Christened Google Wave, the new feature was given its first public viewing in San Francisco earlier this morning Australian time at Google’s annual developers’ conference.

“I think you will see a form of interaction that you would not have previously imagined,” Google co-found Sergey Brin told a post-launch press conference.

Wave – which began life as a project codenamed Walkabout – is a combination of email and instant messaging and document-, maps- image- and video-sharing all housed under one roof.

Much like a conference call, it also allows for conversations between more than two people to happen simultaneous.

And because it all happens inside a web browser, there is no special software to download or plug-in – which means it can be used from any computer or internet-enabled mobile phone.

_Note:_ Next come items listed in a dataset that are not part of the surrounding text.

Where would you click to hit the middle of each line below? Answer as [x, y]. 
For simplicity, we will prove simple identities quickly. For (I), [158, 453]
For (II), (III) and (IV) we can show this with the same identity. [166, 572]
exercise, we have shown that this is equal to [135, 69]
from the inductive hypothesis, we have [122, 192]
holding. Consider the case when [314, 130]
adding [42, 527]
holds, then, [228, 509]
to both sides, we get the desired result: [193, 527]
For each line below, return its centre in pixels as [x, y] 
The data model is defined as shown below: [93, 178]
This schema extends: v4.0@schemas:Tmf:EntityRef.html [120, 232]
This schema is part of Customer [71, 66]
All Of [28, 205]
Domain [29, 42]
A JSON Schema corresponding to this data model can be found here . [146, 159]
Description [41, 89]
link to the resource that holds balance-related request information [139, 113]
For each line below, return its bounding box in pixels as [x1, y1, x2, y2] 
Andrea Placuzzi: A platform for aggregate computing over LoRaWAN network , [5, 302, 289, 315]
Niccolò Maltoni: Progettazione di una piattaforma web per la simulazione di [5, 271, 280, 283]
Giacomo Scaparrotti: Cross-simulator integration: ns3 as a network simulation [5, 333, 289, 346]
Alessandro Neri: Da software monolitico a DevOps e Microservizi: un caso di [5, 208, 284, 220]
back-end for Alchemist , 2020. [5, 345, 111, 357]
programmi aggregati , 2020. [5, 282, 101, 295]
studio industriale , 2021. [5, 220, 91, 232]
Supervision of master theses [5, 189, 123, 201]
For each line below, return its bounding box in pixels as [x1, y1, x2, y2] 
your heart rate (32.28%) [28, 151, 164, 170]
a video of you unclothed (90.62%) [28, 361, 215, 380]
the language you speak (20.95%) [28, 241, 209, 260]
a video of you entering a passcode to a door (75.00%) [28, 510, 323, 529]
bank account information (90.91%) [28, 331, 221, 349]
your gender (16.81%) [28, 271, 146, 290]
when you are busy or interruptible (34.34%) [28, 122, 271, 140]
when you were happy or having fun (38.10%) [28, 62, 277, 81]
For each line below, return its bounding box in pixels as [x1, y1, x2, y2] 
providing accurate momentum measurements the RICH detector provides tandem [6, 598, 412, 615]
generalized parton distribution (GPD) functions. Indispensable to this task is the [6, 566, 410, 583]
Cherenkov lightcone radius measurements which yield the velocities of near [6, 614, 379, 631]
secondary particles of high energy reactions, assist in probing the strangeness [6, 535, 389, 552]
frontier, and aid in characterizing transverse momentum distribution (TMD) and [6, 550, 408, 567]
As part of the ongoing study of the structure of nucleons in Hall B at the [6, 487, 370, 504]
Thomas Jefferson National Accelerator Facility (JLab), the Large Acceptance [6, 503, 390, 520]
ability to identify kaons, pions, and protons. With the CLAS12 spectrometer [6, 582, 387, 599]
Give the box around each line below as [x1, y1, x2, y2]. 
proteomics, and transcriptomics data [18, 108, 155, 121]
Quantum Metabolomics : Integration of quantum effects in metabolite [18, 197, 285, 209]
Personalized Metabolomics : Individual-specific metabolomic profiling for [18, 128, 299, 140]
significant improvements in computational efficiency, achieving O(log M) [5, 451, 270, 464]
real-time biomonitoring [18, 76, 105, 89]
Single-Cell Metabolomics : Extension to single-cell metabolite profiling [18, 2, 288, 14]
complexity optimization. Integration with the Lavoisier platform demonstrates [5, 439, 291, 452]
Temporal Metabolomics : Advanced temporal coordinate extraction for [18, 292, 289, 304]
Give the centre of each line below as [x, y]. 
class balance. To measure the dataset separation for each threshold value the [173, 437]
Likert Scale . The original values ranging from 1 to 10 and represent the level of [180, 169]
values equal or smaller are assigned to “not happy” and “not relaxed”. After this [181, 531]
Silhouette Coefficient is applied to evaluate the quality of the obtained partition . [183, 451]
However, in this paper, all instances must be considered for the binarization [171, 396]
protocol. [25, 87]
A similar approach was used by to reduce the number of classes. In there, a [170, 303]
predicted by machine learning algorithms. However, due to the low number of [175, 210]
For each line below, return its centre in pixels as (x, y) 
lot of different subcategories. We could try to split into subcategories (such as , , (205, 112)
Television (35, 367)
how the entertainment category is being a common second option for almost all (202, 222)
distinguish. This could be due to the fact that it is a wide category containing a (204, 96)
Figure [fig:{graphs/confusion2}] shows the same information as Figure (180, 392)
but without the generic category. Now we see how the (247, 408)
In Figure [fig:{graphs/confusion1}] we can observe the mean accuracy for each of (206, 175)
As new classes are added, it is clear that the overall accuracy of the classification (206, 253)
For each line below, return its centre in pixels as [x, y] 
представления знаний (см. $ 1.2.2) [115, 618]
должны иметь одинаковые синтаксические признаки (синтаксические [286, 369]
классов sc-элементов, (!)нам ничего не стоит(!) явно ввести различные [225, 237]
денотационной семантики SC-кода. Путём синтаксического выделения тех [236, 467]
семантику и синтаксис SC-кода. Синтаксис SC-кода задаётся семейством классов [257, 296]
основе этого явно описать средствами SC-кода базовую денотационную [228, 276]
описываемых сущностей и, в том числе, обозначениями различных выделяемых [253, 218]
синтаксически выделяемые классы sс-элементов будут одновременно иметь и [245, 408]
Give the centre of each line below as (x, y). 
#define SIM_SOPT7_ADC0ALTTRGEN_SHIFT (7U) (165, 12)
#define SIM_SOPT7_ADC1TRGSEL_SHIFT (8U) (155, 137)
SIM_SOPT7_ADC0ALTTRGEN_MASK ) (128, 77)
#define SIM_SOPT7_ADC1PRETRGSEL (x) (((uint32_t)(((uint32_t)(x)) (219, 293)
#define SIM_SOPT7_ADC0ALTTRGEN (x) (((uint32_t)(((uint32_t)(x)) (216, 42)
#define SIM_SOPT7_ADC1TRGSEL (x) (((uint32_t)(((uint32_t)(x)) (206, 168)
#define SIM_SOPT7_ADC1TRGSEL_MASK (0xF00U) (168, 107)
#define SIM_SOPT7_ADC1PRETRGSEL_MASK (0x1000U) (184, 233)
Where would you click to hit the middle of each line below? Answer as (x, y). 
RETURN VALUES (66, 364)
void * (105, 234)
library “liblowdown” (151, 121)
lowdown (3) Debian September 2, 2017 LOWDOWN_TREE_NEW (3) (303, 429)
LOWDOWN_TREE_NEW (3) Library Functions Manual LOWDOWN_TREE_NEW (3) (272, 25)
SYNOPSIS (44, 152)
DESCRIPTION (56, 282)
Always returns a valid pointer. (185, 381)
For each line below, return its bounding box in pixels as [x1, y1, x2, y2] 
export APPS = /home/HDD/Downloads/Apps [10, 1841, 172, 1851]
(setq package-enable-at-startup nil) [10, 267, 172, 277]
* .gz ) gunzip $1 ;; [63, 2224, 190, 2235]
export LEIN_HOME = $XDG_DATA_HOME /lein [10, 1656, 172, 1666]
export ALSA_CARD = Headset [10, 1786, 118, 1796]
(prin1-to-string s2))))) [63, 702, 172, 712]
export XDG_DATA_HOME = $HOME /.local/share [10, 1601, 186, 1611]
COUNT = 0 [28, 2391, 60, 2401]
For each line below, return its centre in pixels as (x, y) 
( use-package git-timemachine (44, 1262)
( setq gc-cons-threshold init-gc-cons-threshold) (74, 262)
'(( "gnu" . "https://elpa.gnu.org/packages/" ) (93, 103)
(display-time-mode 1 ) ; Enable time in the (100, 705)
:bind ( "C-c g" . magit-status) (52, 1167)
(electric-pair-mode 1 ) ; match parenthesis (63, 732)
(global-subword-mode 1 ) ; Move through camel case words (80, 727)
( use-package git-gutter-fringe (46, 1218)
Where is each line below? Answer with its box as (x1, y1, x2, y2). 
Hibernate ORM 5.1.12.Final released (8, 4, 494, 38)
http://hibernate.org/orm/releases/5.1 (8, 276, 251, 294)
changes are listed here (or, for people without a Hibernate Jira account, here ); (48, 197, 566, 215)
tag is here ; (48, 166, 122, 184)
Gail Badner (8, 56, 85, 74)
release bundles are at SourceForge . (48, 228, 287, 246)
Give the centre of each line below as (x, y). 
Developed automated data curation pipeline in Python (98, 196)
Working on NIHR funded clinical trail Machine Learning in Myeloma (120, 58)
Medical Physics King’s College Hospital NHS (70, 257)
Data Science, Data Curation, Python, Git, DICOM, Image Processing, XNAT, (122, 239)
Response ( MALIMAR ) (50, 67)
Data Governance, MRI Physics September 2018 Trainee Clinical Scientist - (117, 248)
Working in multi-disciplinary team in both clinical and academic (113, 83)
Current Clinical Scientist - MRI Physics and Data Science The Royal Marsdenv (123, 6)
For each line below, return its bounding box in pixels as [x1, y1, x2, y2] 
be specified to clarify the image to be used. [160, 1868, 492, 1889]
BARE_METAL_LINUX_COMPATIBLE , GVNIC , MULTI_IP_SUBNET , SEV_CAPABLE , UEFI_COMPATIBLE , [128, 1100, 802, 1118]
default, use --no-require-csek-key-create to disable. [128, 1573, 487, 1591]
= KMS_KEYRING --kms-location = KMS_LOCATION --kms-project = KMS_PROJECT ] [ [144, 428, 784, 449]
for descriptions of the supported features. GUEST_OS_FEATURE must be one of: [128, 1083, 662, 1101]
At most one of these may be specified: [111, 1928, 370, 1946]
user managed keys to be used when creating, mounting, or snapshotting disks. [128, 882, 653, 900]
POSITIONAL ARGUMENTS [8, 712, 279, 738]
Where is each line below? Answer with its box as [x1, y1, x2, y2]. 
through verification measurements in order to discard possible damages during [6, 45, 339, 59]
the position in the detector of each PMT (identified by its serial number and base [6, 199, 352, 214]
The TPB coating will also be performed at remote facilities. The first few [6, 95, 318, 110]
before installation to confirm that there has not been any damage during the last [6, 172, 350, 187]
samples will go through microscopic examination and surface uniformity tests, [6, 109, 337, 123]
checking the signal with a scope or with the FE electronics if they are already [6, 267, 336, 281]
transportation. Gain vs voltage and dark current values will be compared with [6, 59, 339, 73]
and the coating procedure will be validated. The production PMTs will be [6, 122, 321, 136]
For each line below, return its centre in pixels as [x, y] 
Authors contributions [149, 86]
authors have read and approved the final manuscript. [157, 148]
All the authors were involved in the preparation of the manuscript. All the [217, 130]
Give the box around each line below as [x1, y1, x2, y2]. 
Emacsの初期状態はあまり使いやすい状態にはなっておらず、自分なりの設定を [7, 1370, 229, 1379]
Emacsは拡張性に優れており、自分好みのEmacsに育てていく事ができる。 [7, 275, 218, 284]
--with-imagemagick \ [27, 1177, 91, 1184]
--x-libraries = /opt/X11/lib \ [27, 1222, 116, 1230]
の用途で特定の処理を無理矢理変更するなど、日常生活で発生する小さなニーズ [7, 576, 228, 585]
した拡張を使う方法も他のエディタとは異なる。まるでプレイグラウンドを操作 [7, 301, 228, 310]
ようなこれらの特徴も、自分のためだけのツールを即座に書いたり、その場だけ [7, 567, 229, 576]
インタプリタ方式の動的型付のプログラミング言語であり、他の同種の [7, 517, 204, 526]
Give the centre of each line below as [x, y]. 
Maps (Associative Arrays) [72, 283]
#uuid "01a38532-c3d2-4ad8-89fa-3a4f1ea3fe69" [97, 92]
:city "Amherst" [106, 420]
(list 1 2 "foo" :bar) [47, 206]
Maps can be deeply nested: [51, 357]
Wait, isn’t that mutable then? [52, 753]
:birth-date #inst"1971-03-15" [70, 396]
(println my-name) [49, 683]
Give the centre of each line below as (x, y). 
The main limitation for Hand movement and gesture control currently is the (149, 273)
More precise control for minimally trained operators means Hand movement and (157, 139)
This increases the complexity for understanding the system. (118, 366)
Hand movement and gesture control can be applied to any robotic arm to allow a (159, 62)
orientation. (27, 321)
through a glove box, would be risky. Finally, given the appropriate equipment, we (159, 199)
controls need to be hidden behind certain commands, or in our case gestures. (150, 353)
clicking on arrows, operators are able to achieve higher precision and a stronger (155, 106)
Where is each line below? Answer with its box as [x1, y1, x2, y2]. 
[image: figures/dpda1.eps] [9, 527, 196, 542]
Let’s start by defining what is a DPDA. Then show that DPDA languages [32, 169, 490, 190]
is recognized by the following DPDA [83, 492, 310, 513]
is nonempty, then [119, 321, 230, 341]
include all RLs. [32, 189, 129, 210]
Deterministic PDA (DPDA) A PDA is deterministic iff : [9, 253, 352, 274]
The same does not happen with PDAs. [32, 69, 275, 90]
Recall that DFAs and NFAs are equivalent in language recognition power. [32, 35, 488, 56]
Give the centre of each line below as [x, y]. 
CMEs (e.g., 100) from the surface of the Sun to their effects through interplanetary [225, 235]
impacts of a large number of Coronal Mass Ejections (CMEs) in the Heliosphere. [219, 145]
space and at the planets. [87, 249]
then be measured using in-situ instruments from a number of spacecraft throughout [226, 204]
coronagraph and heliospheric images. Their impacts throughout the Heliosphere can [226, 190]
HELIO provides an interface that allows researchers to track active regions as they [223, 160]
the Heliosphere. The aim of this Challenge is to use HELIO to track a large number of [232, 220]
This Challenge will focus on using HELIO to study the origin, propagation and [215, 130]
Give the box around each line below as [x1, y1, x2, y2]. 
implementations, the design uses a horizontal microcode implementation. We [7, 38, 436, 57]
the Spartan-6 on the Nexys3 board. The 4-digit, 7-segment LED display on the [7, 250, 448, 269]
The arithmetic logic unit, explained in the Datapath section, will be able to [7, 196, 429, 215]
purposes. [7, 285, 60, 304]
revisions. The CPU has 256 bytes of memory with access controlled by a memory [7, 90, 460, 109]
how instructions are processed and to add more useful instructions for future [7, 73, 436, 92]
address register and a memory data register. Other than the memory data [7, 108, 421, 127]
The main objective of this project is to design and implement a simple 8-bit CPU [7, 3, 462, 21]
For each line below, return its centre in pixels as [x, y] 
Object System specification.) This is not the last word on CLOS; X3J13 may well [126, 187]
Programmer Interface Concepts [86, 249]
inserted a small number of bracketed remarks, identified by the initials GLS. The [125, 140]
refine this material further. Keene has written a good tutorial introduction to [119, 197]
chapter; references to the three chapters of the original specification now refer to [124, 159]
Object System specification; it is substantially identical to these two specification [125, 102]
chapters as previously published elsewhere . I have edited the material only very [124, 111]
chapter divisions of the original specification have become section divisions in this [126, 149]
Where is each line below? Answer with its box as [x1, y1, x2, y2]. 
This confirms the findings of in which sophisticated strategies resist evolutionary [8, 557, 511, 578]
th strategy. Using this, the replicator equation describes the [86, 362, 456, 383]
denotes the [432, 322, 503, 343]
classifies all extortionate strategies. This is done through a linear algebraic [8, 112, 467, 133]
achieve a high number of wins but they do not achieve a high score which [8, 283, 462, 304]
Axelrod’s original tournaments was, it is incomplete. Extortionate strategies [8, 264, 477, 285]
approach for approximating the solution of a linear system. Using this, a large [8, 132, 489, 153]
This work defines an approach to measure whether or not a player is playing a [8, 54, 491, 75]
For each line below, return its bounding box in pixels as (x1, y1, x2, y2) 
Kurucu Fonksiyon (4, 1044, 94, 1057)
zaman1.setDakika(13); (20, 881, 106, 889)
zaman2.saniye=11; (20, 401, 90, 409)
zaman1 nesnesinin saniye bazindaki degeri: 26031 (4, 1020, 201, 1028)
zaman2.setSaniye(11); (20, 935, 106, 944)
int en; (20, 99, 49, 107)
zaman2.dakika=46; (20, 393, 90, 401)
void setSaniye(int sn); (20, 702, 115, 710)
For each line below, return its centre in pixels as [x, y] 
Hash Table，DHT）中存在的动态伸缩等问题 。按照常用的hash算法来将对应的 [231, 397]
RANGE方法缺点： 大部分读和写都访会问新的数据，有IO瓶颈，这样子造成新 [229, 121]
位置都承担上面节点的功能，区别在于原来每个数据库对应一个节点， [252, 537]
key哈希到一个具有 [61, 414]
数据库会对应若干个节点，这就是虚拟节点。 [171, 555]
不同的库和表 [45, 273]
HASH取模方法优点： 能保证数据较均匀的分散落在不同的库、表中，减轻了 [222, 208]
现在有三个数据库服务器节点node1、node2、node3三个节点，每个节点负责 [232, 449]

“Our communication space is very fragmented today. We have a million different tools for different things with lots of different kinds of overlaps,” said Lars Rassmussen, a senior software engineer with Google Australia

“The most natural way to try and solve that problem is to take all those different tools and try to make them smaller and fit into a single package and maybe integrate them across the boundaries.”

Wave is being released so that the developers – independent software creators – can help iron out the remaining bugs and cook-up a swag of new uses for the service and the platform upon which it is based ahead of a public release later this year.

But Wave is more than just another of Google’s ubiquitous free web services. It’s also a protocol – meaning that it is going after email’s mantle as the predominant internet communications tool.

And despite the recent growth of web-based email services like Hotmail and Gmail, most of the world’s email runs through Microsoft’s Outlook client.

And to encourage organisations to catch the Wave, Google is offering it up as an open source protocol, meaning that anyone – even a competitor – can box it up and host it on their servers.

Wave is the creation of Danish brothers Lars and Jens Rasmussen, who together with Australian Noel Gordon and Stephen Ma – founded and later sold what became known as Google Maps to Google for an undisclosed sum in 2005.

Lars has worked for Google and lived in Australia since the sale and enticed Jens to leave Google’s headquarters near join him in 2007.

The pair and the Wave team – who have been given the full backing of Google co-founders Sergey Brin and Larry Page – have been working on the project out of Google’s offices in Sydney.

Stephen Hutcheon is attending the San Francisco conference as a guest of Google.